Giuliano no la miró mientras se vestía y cuando estuvo lista le ofreció el brazo para ayudarla a bajar las escaleras. Ulrich subió y entró en la habitación, cogió los suntuosos vestidos del conde y los tiró con un gesto brusco sobre la cama, invitándolo a que se vistiera a toda prisa.

—Os esperan, noble Mirandola —dijo, sarcástico—, y desgraciadamente para vos, estáis obligado a seguirme.

Giovanni se vistió sin prisa ante su mirada y, cuando se dirigió a la salida, no hizo nada para impedirle que le atara las manos con una robusta cincha de cuero. Lo ayudaron a montar a caballo y, acompañado por Ulrich de Berna y cinco caballeros más, llegó a la muralla de Marciano, que ya estaba abierta. Pasaron por la estrecha barbacana: su carcelero iba por delante de él, y se dirigió al paso hacia el Campo de Marte. Tras desmontar, Giovanni quedó bajo la custodia de dos soldados, vestidos con los colores de Siena, y fue conducido a la torre de la fortaleza. La última puerta, en el punto más alto, daba a una amplia celda. Sin mediar palabra le invitaron a entrar y se quedó a solas mientras oía cómo acerrojaban la puerta a sus espaldas.
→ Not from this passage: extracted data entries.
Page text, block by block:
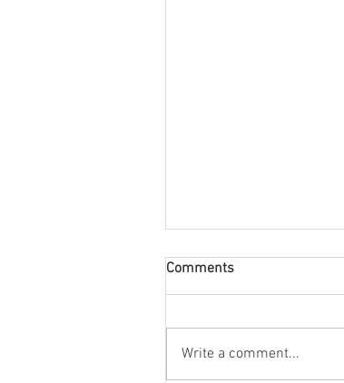
Tony Birtill
Comments
Write a comment...
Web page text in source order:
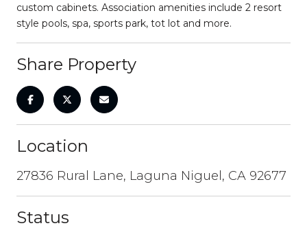
custom cabinets. Association amenities include 2 resort
style pools, spa, sports park, tot lot and more.
Share Property
Location
27836 Rural Lane, Laguna Niguel, CA 92677
Status
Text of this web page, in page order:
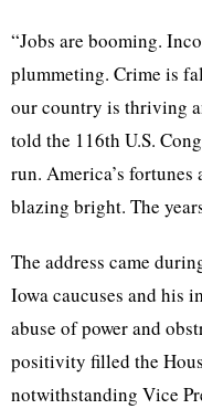
“Jobs are booming.
plummeting. Crime is
our country is thriving
told the 116th U.S.
run. America’s fortunes
blazing bright. The
The address came
Iowa caucuses and his
abuse of power and
positivity filled the
notwithstanding Vice
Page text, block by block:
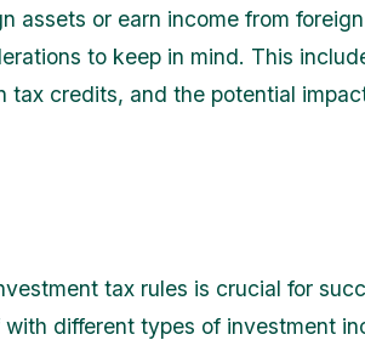
assets or earn income from
to keep in mind. This
tax credits, and the potential
tax rules is crucial for
different types of investment
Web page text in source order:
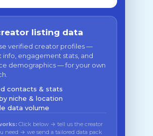
listing data
verified creator profiles —
info, engagement stats, and
demographics — for your own
contacts & stats
niche & location
data volume
Click below → tell us the creator
need → we send a tailored data pack
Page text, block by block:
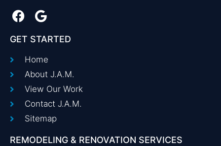
GET STARTED
Home
About J.A.M.
View Our Work
Contact J.A.M.
Sitemap
REMODELING & RENOVATION SERVICES
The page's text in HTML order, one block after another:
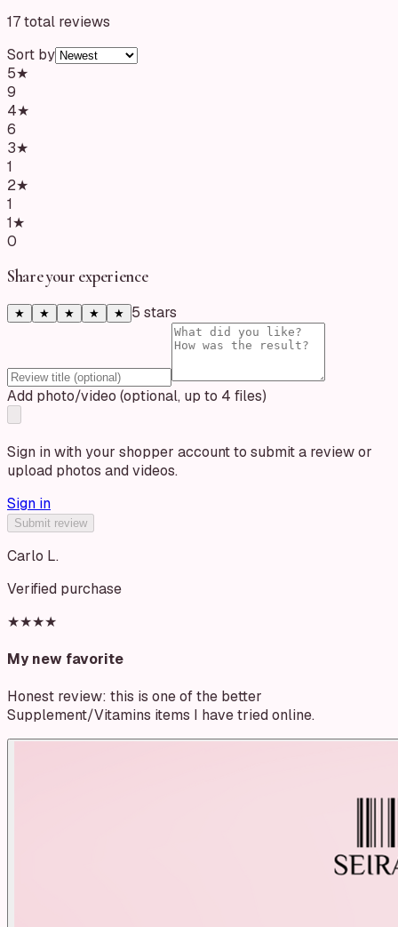
17total reviews
Sort by
5★
9
4★
6
3★
1
2★
1
1★
0
Share your experience
★ ★ ★ ★ ★ 5 stars
Add photo/video (optional, up to 4 files)
Sign in with your shopper account to submit a review or
upload photos and videos.
Sign in
Submit review
Carlo L.
Verified purchase
★★★★
My new favorite
Honest review: this is one of the better
Supplement/Vitamins items I have tried online.
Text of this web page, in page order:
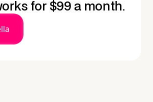
for $99 a month.
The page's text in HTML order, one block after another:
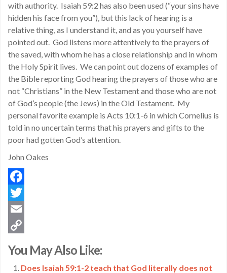
with authority. Isaiah 59:2 has also been used (“your sins have
hidden his face from you”), but this lack of hearing is a
relative thing, as I understand it, and as you yourself have
pointed out. God listens more attentively to the prayers of
the saved, with whom he has a close relationship and in whom
the Holy Spirit lives. We can point out dozens of examples of
the Bible reporting God hearing the prayers of those who are
not “Christians” in the New Testament and those who are not
of God’s people (the Jews) in the Old Testament. My
personal favorite example is Acts 10:1-6 in which Cornelius is
told in no uncertain terms that his prayers and gifts to the
poor had gotten God’s attention.
John Oakes
Facebook
Twitter
Email
Link
You May Also Like:
Does Isaiah 59:1-2 teach that God literally does not
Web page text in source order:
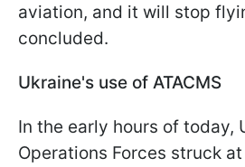
aviation, and it will stop
concluded.
Ukraine's use of ATACMS
In the early hours of today,
Operations Forces struck
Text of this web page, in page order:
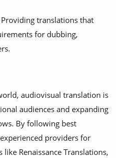
Providing translations that
for dubbing,
audiovisual translation is
audiences and expanding
By following best
providers for
Renaissance Translations,
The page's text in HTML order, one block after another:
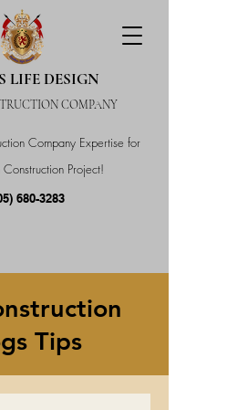
Company Expertise for
Construction Project!
LIFE DESIGN
COMPANY
680-3283
Tips
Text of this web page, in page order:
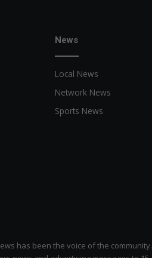
News
Local News
Network News
Sports News
has been the voice of the community.
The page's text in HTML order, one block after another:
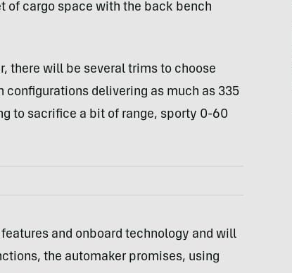
of cargo space with the back bench
there will be several trims to choose
delivering as much as 335
to sacrifice a bit of range, sporty 0-60
and onboard technology and will
the automaker promises, using
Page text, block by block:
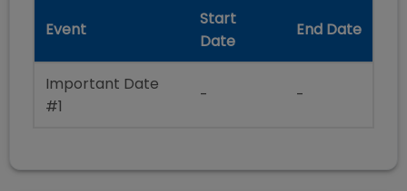
Event
Start
Date
End Date
Important Date
#1
- -
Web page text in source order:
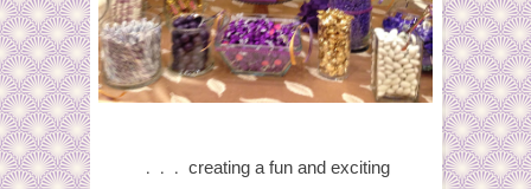
. . . creating a fun and exciting
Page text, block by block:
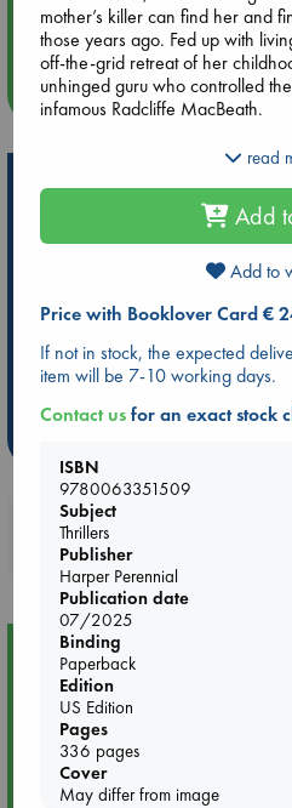
Quiet Reading Hour at ABC
more
Hot Highlights
Be inspired by books chosen
ABC Bestsellers - July
Booker
AWCA Page Turners
ABC The
Weird Book of the Week
Book
Booklovers, do
purchases in our
Event Highlight
Tarot Sunday with Michelle
mother’s killer can find her and
those years ago. Fed up with
off-the-grid retreat of her
unhinged guru who controlled
infamous Radcliffe MacBeath.
Stella has two powerful assets:
pendulum, Stella will have to
who’s ruined so many lives and
true identity of her mother's
read
Add
Add to
Price with Booklover Card €
If not in stock, the expected
item will be 7-10 working days.
Contact usfor an exact stock
ISBN
9780063351509
Subject
Thrillers
Publisher
Harper Perennial
Publication date
07/2025
Binding
Paperback
Edition
US Edition
Pages
336 pages
Cover
May differ from image
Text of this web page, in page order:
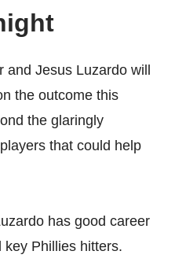
and Jesus Luzardo will
the outcome this
the glaringly
that could help
has good career
key Phillies hitters.
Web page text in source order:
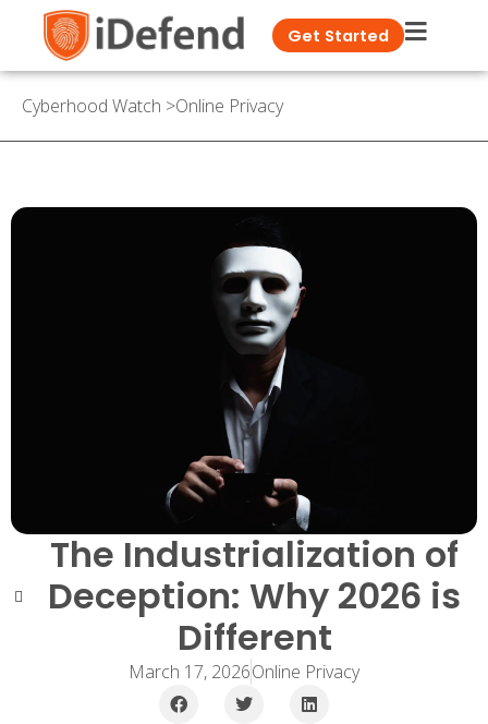
Get Started
Cyberhood Watch >Online Privacy
The Industrialization of
Deception: Why 2026 is
Different
March 17, 2026Online Privacy
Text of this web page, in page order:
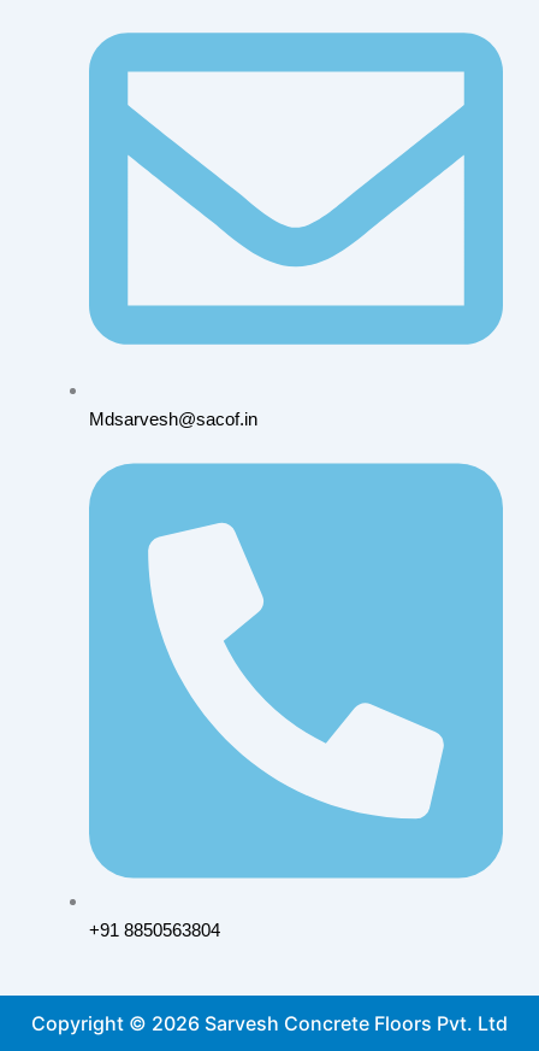
Mdsarvesh@sacof.in
+91 8850563804
Copyright © 2026 Sarvesh Concrete Floors Pvt. Ltd
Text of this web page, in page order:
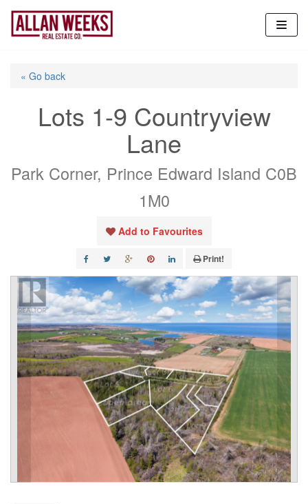
Skip
content
« Go back
Lots 1-9 Countryview
Lane
Park Corner, Prince Edward Island C0B
1M0
Add to Favourites
Print!
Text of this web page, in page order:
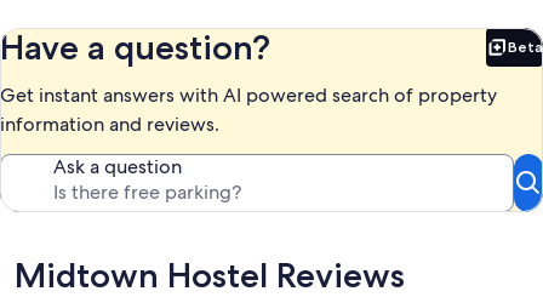
Have a question? Beta
Get instant answers with AI powered search of property
information and reviews.
Ask a question
Reviews
Midtown Hostel Reviews
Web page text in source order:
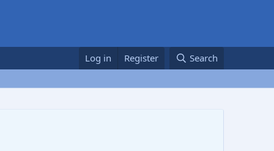
Log in Register Search
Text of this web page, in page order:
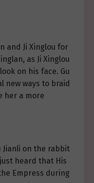
and Ji Xinglou for
as Ji Xinglou
on his face. Gu
new ways to braid
her a more
Jianli on the rabbit
heard that His
Empress during
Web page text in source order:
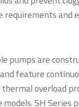
requirements and
pumps are
feature
overload
SH Series
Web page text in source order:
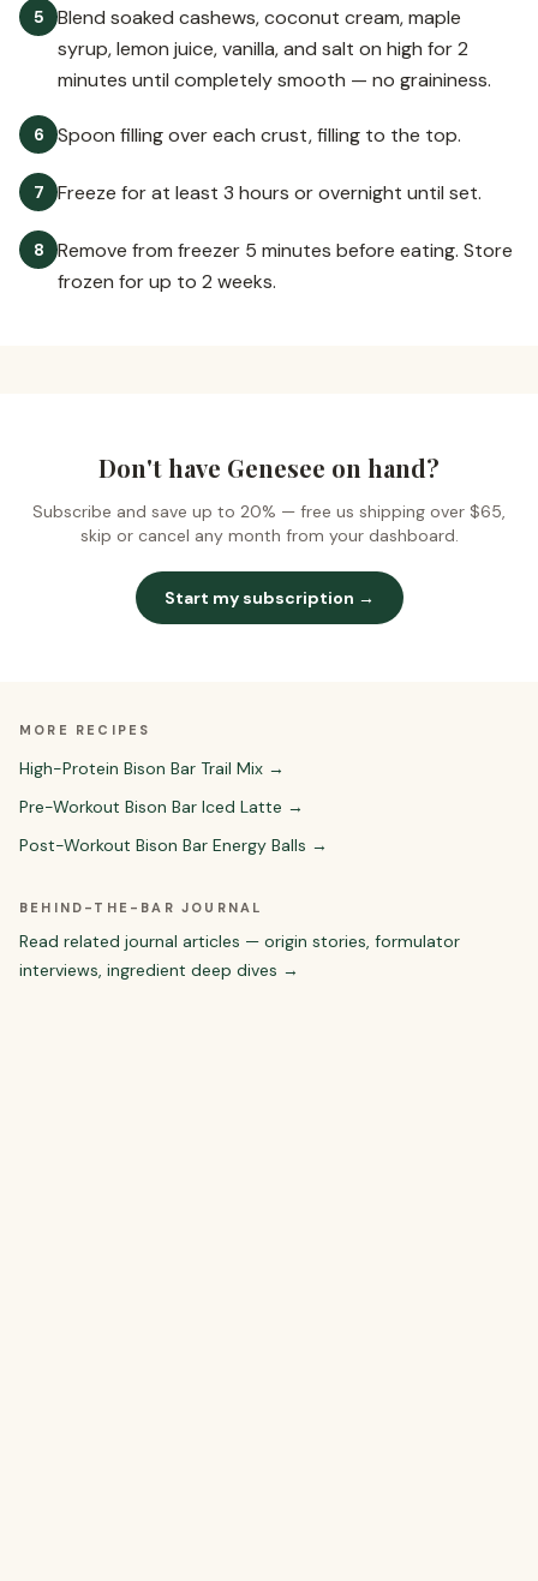
5
Blend soaked cashews, coconut cream, maple
syrup, lemon juice, vanilla, and salt on high for 2
minutes until completely smooth — no graininess.
6 Spoon filling over each crust, filling to the top.
7 Freeze for at least 3 hours or overnight until set.
8
Remove from freezer 5 minutes before eating. Store
frozen for up to 2 weeks.
Don't have Genesee on hand?
Subscribe and save up to 20% — free us shipping over $65,
skip or cancel any month from your dashboard.
Start my subscription →
MORE RECIPES
High-Protein Bison Bar Trail Mix →
Pre-Workout Bison Bar Iced Latte →
Post-Workout Bison Bar Energy Balls →
BEHIND-THE-BAR JOURNAL
Read related journal articles — origin stories, formulator
interviews, ingredient deep dives →
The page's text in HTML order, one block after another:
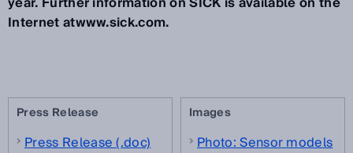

Pasó la noche insomne, mirando a través de la alta y estrecha ventana de barrotes una porción del cielo estrellado. Un olor a rosas procedente de abajo le traía el perfume del nudo de amor que había creado con Margherita. Tenía la profunda certeza de que ella sería la última mujer de su vida. Con ella había recreado la antigua unidad. Los había unido el Amor, el acto creativo, y no se separarían nunca más.